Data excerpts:
# # # # # # #
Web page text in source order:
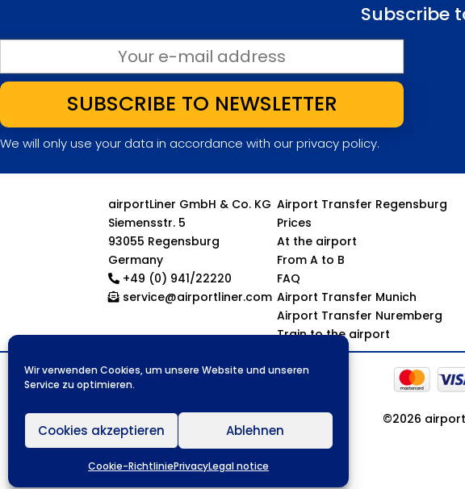
Wir verwenden Cookies, um unsere Website und unseren
Service zu optimieren.
Cookies akzeptieren Ablehnen
Cookie-RichtliniePrivacyLegal notice
Subscribe
We will only use your data in accordance with our privacy policy.
airportLiner GmbH & Co. KG
Siemensstr. 5
93055 Regensburg
Germany
+49 (0) 941/22220
service@airportliner.com
Airport Transfer Regensburg
Prices
At the airport
From A to B
FAQ
Airport Transfer Munich
Airport Transfer Nuremberg
Train to the airport
©2026
# # # # # # #
▶ [The problem]:
Return only those lines of the records that contain the string "Cookies".

▶ [Answer to this task]:
Wir verwenden Cookies, um unsere Website und unseren
Cookies akzeptieren Ablehnen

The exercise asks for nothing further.